Items from a dataset:

**********

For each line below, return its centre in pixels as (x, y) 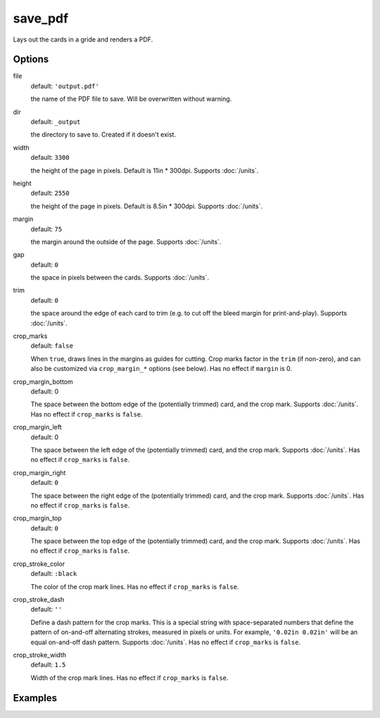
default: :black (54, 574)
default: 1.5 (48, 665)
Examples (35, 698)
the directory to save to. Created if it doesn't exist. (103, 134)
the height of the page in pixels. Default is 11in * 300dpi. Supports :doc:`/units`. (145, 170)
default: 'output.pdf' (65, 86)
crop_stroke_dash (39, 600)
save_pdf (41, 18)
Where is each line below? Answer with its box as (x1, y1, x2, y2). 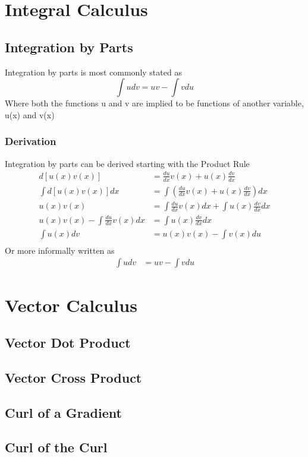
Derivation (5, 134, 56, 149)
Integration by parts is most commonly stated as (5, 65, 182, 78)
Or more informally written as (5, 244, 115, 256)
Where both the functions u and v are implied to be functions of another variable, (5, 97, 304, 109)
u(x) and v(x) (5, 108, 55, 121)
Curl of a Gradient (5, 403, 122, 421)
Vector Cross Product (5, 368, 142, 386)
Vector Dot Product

**********

ASSIGNMENT: Print only the lines running from the one containing "the directory to" to the end of the data above, exactly; include no pictures.

SOLUTION FOR THIS TASK:
the directory to save to. Created if it doesn't exist. (103, 134)
the height of the page in pixels. Default is 11in * 300dpi. Supports :doc:`/units`. (145, 170)
default: 'output.pdf' (65, 86)
crop_stroke_dash (39, 600)
save_pdf (41, 18)
Where is each line below? Answer with its box as (x1, y1, x2, y2). 
Derivation (5, 134, 56, 149)
Integration by parts is most commonly stated as (5, 65, 182, 78)
Or more informally written as (5, 244, 115, 256)
Where both the functions u and v are implied to be functions of another variable, (5, 97, 304, 109)
u(x) and v(x) (5, 108, 55, 121)
Curl of a Gradient (5, 403, 122, 421)
Vector Cross Product (5, 368, 142, 386)
Vector Dot Product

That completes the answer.